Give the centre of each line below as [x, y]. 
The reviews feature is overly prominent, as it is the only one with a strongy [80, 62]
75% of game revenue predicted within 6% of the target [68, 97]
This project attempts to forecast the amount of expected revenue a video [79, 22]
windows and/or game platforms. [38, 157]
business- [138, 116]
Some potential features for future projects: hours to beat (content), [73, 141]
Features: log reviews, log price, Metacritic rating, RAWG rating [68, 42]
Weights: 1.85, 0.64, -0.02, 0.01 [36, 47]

◆ ◆ ◆ ◆ ◆

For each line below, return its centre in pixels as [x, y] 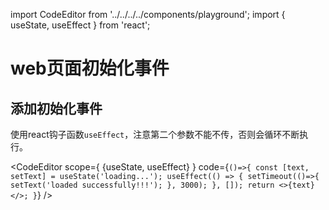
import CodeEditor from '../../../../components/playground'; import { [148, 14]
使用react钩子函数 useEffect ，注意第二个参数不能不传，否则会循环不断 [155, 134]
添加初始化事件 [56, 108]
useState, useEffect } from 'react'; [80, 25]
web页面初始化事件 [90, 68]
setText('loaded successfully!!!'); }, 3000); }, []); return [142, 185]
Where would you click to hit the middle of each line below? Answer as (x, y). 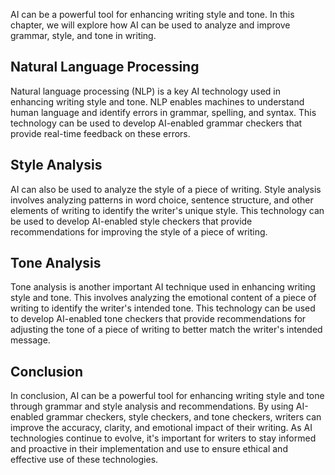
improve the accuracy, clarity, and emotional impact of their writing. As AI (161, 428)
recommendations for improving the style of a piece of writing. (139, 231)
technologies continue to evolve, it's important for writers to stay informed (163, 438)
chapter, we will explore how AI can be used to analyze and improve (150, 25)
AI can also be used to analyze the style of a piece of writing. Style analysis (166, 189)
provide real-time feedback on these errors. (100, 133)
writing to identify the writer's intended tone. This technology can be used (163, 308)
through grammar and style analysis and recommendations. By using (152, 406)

◆ ◆ ◆ ◆ ◆

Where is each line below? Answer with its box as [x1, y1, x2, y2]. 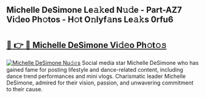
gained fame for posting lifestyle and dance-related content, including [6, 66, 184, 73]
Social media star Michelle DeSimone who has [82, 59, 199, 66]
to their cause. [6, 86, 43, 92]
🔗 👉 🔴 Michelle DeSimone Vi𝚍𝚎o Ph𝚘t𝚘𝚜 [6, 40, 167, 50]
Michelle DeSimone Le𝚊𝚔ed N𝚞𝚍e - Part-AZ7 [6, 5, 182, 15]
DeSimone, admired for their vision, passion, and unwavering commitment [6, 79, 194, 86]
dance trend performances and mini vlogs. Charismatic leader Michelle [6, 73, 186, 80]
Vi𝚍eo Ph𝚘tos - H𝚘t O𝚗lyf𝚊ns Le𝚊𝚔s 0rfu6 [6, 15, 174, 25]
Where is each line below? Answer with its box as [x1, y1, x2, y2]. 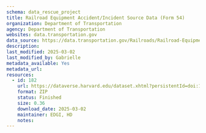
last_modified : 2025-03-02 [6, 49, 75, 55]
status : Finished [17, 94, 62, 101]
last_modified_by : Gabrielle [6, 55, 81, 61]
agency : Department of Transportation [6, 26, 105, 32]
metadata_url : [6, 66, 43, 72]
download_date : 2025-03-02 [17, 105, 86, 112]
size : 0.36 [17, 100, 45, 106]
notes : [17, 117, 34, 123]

◆ ◆ ◆ ◆ ◆

In the listing above, find the line containing "from 'react'; [80, 25]" and the line containing "through grammar and", then return both of them and every line between, exactly, without pictures.

* **Response to this exercise**
useState, useEffect } from 'react'; [80, 25]
web页面初始化事件 [90, 68]
setText('loaded successfully!!!'); }, 3000); }, []); return [142, 185]
Where would you click to hit the middle of each line below? Answer as (x, y). 
improve the accuracy, clarity, and emotional impact of their writing. As AI (161, 428)
recommendations for improving the style of a piece of writing. (139, 231)
technologies continue to evolve, it's important for writers to stay informed (163, 438)
chapter, we will explore how AI can be used to analyze and improve (150, 25)
AI can also be used to analyze the style of a piece of writing. Style analysis (166, 189)
provide real-time feedback on these errors. (100, 133)
writing to identify the writer's intended tone. This technology can be used (163, 308)
through grammar and style analysis and recommendations. By using (152, 406)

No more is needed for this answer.